La liste des créanciers s'allonge et les litiges des diverses procédures aux Etats-Unis dépasseraient les 20 milliards de dollars, selon la société de conseil EMFI Securities, basée à Londres.

Ce chiffre inclut les dettes "directes" de Citgo mais surtout des obligations PDVSA émises par l'administration Maduro en 2020 avec 50,1% d'actions Citgo en garantie, et des litiges concernant l'expropriation d'actifs pétroliers et miniers au Venezuela par l'Etat.

En 2019, avec les sanctions américaines et le gel d'avoirs à l'étranger Citgo échappe au pouvoir vénézuélien et est placé sous le contrôle de l'opposition reconnue comme pouvoir "intérimaire" par Washington, qui refuse d’entériner la réélection de Maduro. 

"Ce n'est pas que Citgo risquait d'être perdu, Il l'était déjà", souligne le président de Citgo, Horacio Medina, qui espère toujours. 

Selon lui, Citgo, qui connaissait déjà des turbulences avant la crise, a la capacité de renégocier quelque 11 milliards de dollars des montants réclamés. "Citgo valait (en 2019) 4,5 milliards de dollars et sa dette était de 4,8 milliards de dollars", a déclaré à l'AFP M. Medina.

Protégée ou pas ?

Depuis le contrôle par l'opposition, le Trésor américain, sur ordre de la présidence, avait pris des mesures de "protection" qui ont bloqué pendant des mois l'exécution des décisions de justice à l'encontre de l'entreprise.

Aujourd'hui, avec une valeur de quelque 10 milliards de dollars selon Medina, Citgo est dans une meilleure position.
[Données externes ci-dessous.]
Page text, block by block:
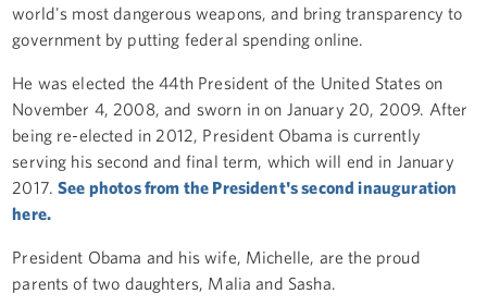
world's most dangerous weapons, and bring transparency to
government by putting federal spending online.
He was elected the 44th President of the United States on
November 4, 2008, and sworn in on January 20, 2009. After
being re-elected in 2012, President Obama is currently
serving his second and final term, which will end in January
2017.See photos from the President's second inauguration
here.
President Obama and his wife, Michelle, are the proud
parents of two daughters, Malia and Sasha.
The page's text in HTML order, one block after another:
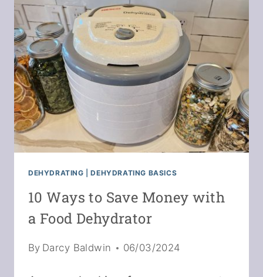
MEDIA
DEHYDRATING |DEHYDRATING BASICS
10 Ways to Save Money with
a Food Dehydrator
By Darcy Baldwin 06/03/2024
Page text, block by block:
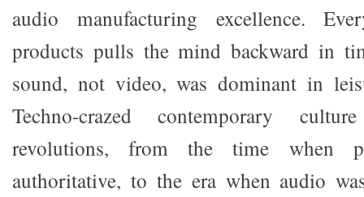
audio manufacturing excellence.
products pulls the mind backward in
sound, not video, was dominant in
Techno-crazed contemporary
revolutions, from the time when
authoritative, to the era when audio
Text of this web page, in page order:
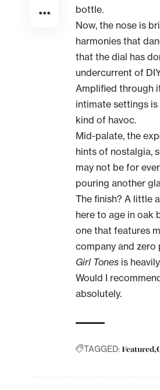
bottle.
Now, the nose is
harmonies that
that the dial has
undercurrent of
Amplified through
intimate settings
kind of havoc.
Mid-palate, the
hints of nostalgia,
may not be for
pouring another
The finish? A little
here to age in oak
one that features
company and zero
Girl Tones is
Would I
absolutely.
TAGGED:Featured
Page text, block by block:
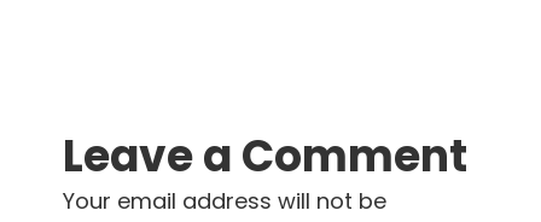
Interactions
Leave a Comment
Your email address will not be
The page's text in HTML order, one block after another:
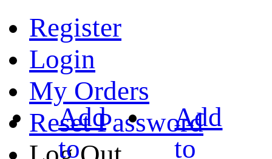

Porté par un raffinage dopé par la hausse des prix des carburants avec la crise ukrainienne, il a annoncé des bénéfices de 2,8 milliards de dollars en 2022 et de 937 millions de dollars au premier trimestre 2023. L'entreprise pourrait finir de payer ses dettes propres en septembre, selon M. Medina. 

Mais l'avenir reste incertain : le juge fédéral Leonard Stark a approuvé l'année dernière des mesures visant à vendre les actions de PDV Holding - la société mère de Citgo - à titre de compensation à la société canadienne Crystallex pour l'expropriation d'une mine au Venezuela en 2011.

L'entreprise américaine ConocoPhillips attend également une compensation pour des expropriations survenues en 2007.

Les entreprises, même publiques, sont normalement considérées comme des entités distinctes de l'Etat, mais le juge Stark a validé un des arguments des créanciers : Citgo est une émanation du gouvernement vénézuélien, donc un actif disponible pour payer les engagements de PDVSA et du Venezuela.

Maduro, qui garde le contrôle de PDVSA  (mais le conseil ad hoc dirigé par Medina gère Citgo) dénonce un "vol" et un "pillage".  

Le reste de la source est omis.